Sommerferien am Meer
Fernande Henriette Aubry wurde am 15.Februar 1923 in Saint Benin geboren. Nach dem frühen Tod des Vaters, sie war fünf Jahre alt, lebten sie und ihre Mutter mit dem Großvater zusammen. Nach dem der jähzornige Mann 1932 gestorben war - Fernande war Neun - wohnten Mutter und Tochter hier fortan alleine. Flore konnte nach der Geburt Ferandes keine Kinder mehr bekommen und hat auch nie wieder geheiratet. Sie versuchte  ihrer Tochter ein besseres Leben zu ermöglichen. Dabei habe sich Fernande zu einer kleinen 'Despotin' entwickelt - sagte nach ihrem Tod Flore etwas verbittert und nachdenklich. Die Mutter wollte der Tochter eine höhere Bildung und damit ein besseres Leben  ermöglichen. Sie sollte nicht, wie ihre Mutter, später in einer Fabrik schuften müssen. Mitte der 1930er Jahre reformierte die Volksfrontregierung das Bildungssystem Frankreichs, Frauen erhielten bessere Aufstiegschancen. Flore und Fernande zogen nach Lille, denn in der Großstadt konnte die Tochter einen höheren Schulabschluss machen. Kurz vor Kriegsbeginn bereitete sie sich auf das 'Baccalaureat' vor.

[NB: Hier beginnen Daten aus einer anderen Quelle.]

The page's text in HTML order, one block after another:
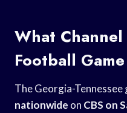
What Channel
Football
The Georgia-Tennessee
nationwide on CBS on

Wären nicht die Tuberkulose und der Krieg dazwischen gekommen, hätte sie vielleicht sogar studieren können. 
 
Fernande (links) am Filmset
Die junge Frau liebte das Kino und schwärmte für die Filmstars. In Frankreich gab es damals 4250 Kinos, die seit Mitte der dreißiger Jahre  Tonfilme zeigten. Fernande lief fast jedes Wochenende von Saint Benin in das nahegelegenen Städtchen Le Cateau, um dort im Kino die neuesten Filme aus Frankreich und Hollywood zu sehen. Sie schwärmte für den Macho Jean Gabin, lachte über Fernandel und bewunderte die Diva Danielle Darrieux. Später suchte Fernande in Lille Kontakte zu Filmleuten - das deutet zumindest ein Foto aus dieser Zeit mit einer kostümierten Frau vor einer Kulisse an.
 
Noch ist Frieden: Fernande (links)
Am 1.September 1939 begann der Zweite Weltkrieg, der aber bis Mai 1940 in Frankreich ohne große Kampfhandlungen verlief. Die Soldaten lagen sich gegenüber, geschossen wurde selten, man nannte das 'drole de guerre' - bei den Deutschen 'Sitzkrieg'. Fernande und Flore fühlten sich, wie die meisten Franzosen, durch die Befestigungsanlagen der Maginot-Line geschützt - die von der Schweiz bis an die Südgrenze Belgiens in den Ardennen verlief. Die 17-Jährige Fernande hatte zudem schwere gesundheitliche Probleme, die sie vom Krieg ablenkten. Sie mussten wegen Tuberkulose in ein Sanatorium in den französischen Ardennen - eine Krankheit, vor der sie sich bis zu ihrem Tod gefürchtet hat.
 
Aber genau durch diese bewaldete Gegend, mit seinen engen Tälern und angeblich für Panzer nicht passierbaren Straßen, stieß am 10. Mai 1940 Hitlers Wehrmacht nach Frankreich vor. Wo sich das Sanatorium Fernandes genau befand, ist unbekannt, sie versuchte mit einer Freundin zu Fuß nach Lille zu gelangen. Davon erzählte sie Jahrzehnte später - immer noch mit Schrecken. Die Angriffe deutscher Tiefflieger mit ihren Maschinengewehren und Bomben auf mit Soldaten und Flüchtlingen vollgestopfte Straßen. Besonders das Geheul der Sirenen angreifender Stukas hat sie nie vergessen. 
 
Fernande erreichte in dem Chaos irgendwie Lille, ob vor oder nach den schweren Gefechten dort (28. - 30.5.1940), weiß ich nicht. Sie war jedenfalls wieder mit der Mutter vereint, die einmal erzählte, sie habe nach der Eroberung auf der Grand Place eine große Gruppe deutscher Militärs gesehen. In ihrer Mitte habe ein Mann "avec une moustache comme Charlot" - (Charlie Chaplin), gestanden. Es war Adolf Hitler, der kurz nach der Einnahme der Stadt die Region besucht hatte, in der er während des Ersten Weltkrieges stationiert gewesen war. In Le Cateau war ihm 1918 das Eiserne Kreuz verliehen worden.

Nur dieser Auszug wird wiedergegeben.